In 2014, Debra Kang Dean released Fugitive Blues, a chapbook that won the Moon City Press Blue Moon Chapbook Contest. The contest itself was short-lived, but I think this lovely little book deserves a long life.
In her endorsement of the book, poet Sarah Freligh writes that Dean’s poems “are at once small and large, honoring the ordinary even as they consider the ontological.” This is the most apt description I can think of for Dean’s work. Each of her poems can consume my attention for a long time—physically small, but very dense and philosophical. A small book of her work is more fulfilling than the full-length collections of many other poets.
The chapbook leads off with “Punchbowl,” set in the National Memorial Cemetery of the Pacific in Punchbowl Crater, Honolulu. It’s a setting that has meaning for Dean:
On the slopes
of this crater, I saw the after-effect of slaughter
on a small scale—some mongoose or stray
had found its way into my brother’s pigeon coop
and scattered the flock that never came back.
Dean writes of this land as her homestead.
The inexorable law of bodies
tells us no two can occupy the same space.
Some must leave that others might live. Go back
where you came from.
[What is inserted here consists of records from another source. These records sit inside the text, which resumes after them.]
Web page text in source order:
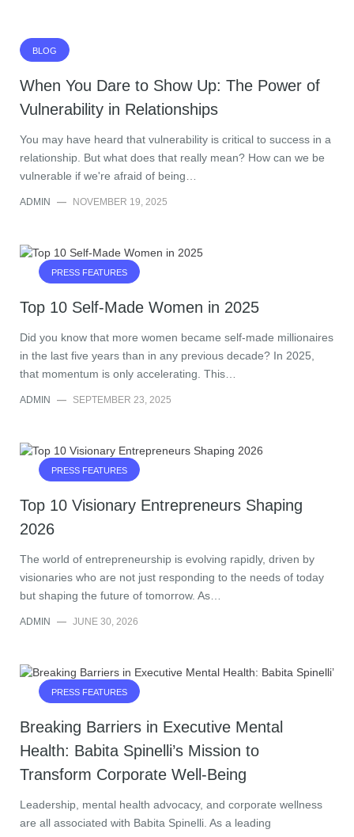
BLOG
When You Dare to Show Up: The Power of
Vulnerability in Relationships
You may have heard that vulnerability is critical to success in a
relationship. But what does that really mean? How can we be
vulnerable if we're afraid of being…
ADMIN — NOVEMBER 19, 2025
PRESS FEATURES
Top 10 Self-Made Women in 2025
Did you know that more women became self-made millionaires
in the last five years than in any previous decade? In 2025,
that momentum is only accelerating. This…
ADMIN — SEPTEMBER 23, 2025
PRESS FEATURES
Top 10 Visionary Entrepreneurs Shaping
2026
The world of entrepreneurship is evolving rapidly, driven by
visionaries who are not just responding to the needs of today
but shaping the future of tomorrow. As…
ADMIN — JUNE 30, 2026
PRESS FEATURES
Breaking Barriers in Executive Mental
Health: Babita Spinelli’s Mission to
Transform Corporate Well-Being
Leadership, mental health advocacy, and corporate wellness
are all associated with Babita Spinelli. As a leading
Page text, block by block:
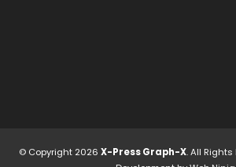
© Copyright 2026 X-Press Graph-X. All
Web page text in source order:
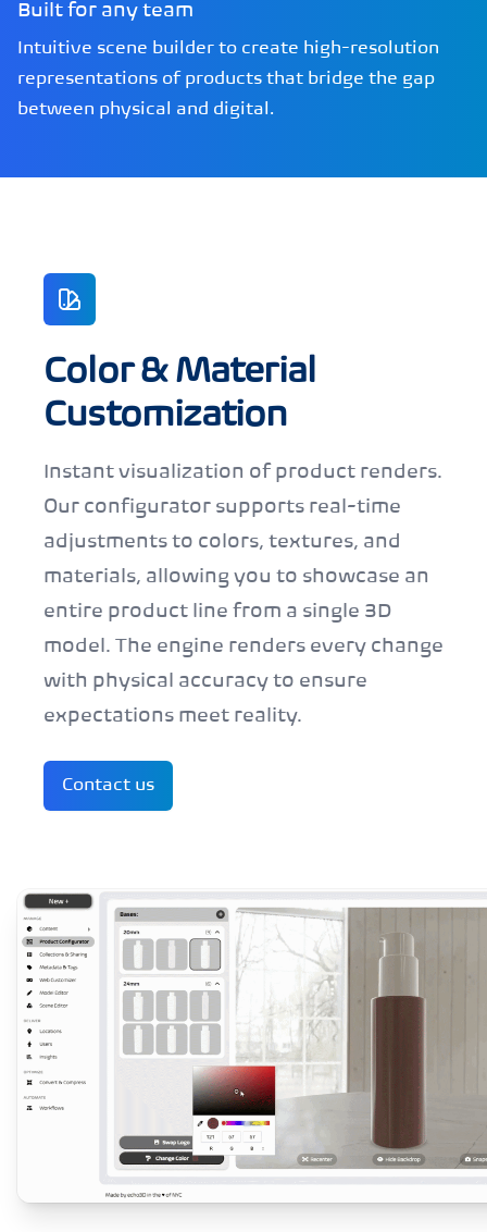
Built for any team
Intuitive scene builder to create high-resolution
representations of products that bridge the gap
between physical and digital.
Color & Material
Customization
Instant visualization of product renders.
Our configurator supports real-time
adjustments to colors, textures, and
materials, allowing you to showcase an
entire product line from a single 3D
model. The engine renders every change
with physical accuracy to ensure
expectations meet reality.
Contact us
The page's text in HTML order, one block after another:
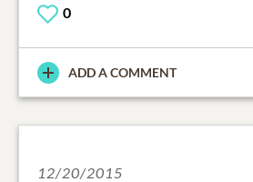
0
ADD A COMMENT
12/20/2015
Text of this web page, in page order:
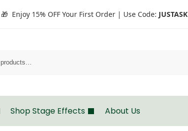
🎁 Enjoy 15% OFF Your First Order | Use Code: JUSTASK
Shop Stage Effects About Us
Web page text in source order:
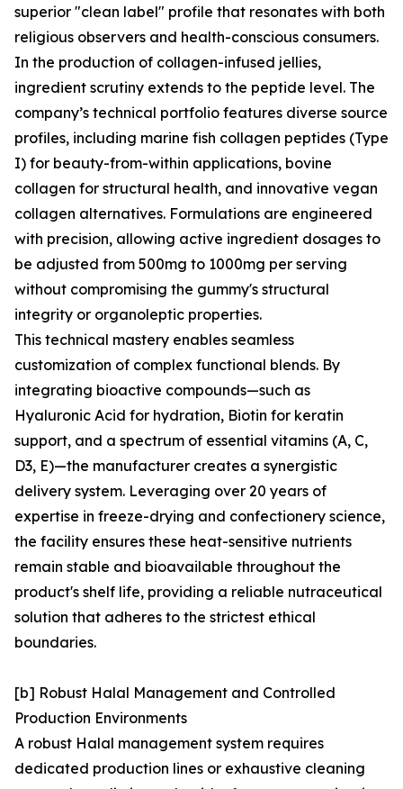
superior "clean label" profile that resonates with both
religious observers and health-conscious consumers.
In the production of collagen-infused jellies,
ingredient scrutiny extends to the peptide level. The
company’s technical portfolio features diverse source
profiles, including marine fish collagen peptides (Type
I) for beauty-from-within applications, bovine
collagen for structural health, and innovative vegan
collagen alternatives. Formulations are engineered
with precision, allowing active ingredient dosages to
be adjusted from 500mg to 1000mg per serving
without compromising the gummy's structural
integrity or organoleptic properties.
This technical mastery enables seamless
customization of complex functional blends. By
integrating bioactive compounds—such as
Hyaluronic Acid for hydration, Biotin for keratin
support, and a spectrum of essential vitamins (A, C,
D3, E)—the manufacturer creates a synergistic
delivery system. Leveraging over 20 years of
expertise in freeze-drying and confectionery science,
the facility ensures these heat-sensitive nutrients
remain stable and bioavailable throughout the
product's shelf life, providing a reliable nutraceutical
solution that adheres to the strictest ethical
boundaries.
[b] Robust Halal Management and Controlled
Production Environments
A robust Halal management system requires
dedicated production lines or exhaustive cleaning
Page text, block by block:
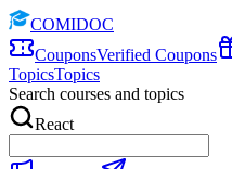
COMIDOC
CouponsVerified Coupons
TopicsTopics
Search courses and topics
React
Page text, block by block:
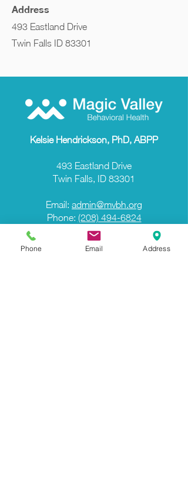
Address
493 Eastland Drive
Twin Falls ID 83301
Kelsie Hendrickson, PhD, ABPP
493 Eastland Drive
Twin Falls, ID 83301
Email: admin@mvbh.org
Phone: (208) 494-6824
Fax: (208) 358-9068
Phone Email Address
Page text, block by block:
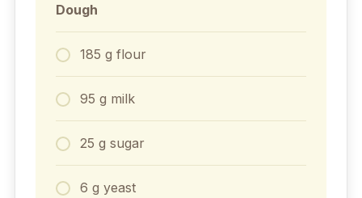
Dough
185 g flour⁣
95 g milk
25 g sugar⁣
6 g yeast⁣
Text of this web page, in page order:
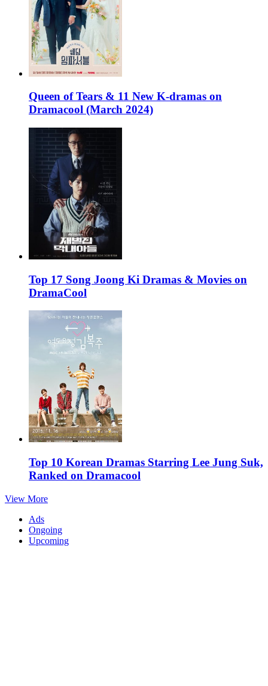
Queen of Tears & 11 New K-dramas on
Dramacool (March 2024)
Top 17 Song Joong Ki Dramas & Movies on
DramaCool
Top 10 Korean Dramas Starring Lee Jung Suk,
Ranked on Dramacool
View More
Ads
Ongoing
Upcoming
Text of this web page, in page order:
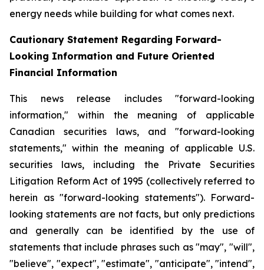
energy needs while building for what comes next.
Cautionary Statement Regarding Forward-
Looking Information and Future Oriented
Financial Information
This news release includes "forward-looking
information," within the meaning of applicable
Canadian securities laws, and "forward-looking
statements," within the meaning of applicable U.S.
securities laws, including the Private Securities
Litigation Reform Act of 1995 (collectively referred to
herein as "forward-looking statements"). Forward-
looking statements are not facts, but only predictions
and generally can be identified by the use of
statements that include phrases such as "may", "will",
"believe", "expect", "estimate", "anticipate", "intend",
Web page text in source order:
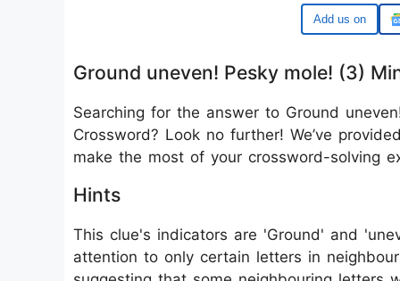
Google
Ground uneven! Pesky mole! (3)
Searching for the answer to Ground
Crossword? Look no further! We’ve
make the most of your crossword-solving
Hints
This clue's indicators are 'Ground' and
attention to only certain letters in

But there’s no there there
to return to. Tonight I have climbed from my father’s house
up over the rim and descended into the crater to lie,
sober, among the dead.
There is a lot of history in the book, including capital-H history, like this poem, which happens at the site of Ernie Pyle’s grave.
But there is also natural history, and there’s astronomy, which is entirely beyond the purview of history, and there’s nature study, as in “Ode to the Brown-Headed Cowbird.”
Brood parasite of those passerines,
with your leatherlike hood,
your iridescent black body,
neither the plagiarist of the aviary nor
the sequined harlequins are as reviled
by lovers of songbirds as you are.
This is how she introduces the cowbird—with vivid description that Dean then follows up with a very tender look into the birds’ lives:
Forty eggs will your mate lay
each in a different nest—warbler’s,
red-winged blackbird’s, junco’s …
If not turned out or pecked open,
they will hatch offspring
already skilled in begging.
With Dean’s loving attention, the bird takes on a larger presence, and it’s hard not to anthropomorphize its story.
Another bird poem I like quite a bit, “Song,” closes out this fine collection, and beautifully:
Goldfinches—they were—
not yellow leaves—four
drawn up
into the trees—a blur,
black-laced raw color
borne up.
I was thunked, word-stirred:
Sunlight, sunlight, bird.
If you can get your hands on this rare and beautiful book, I encourage it.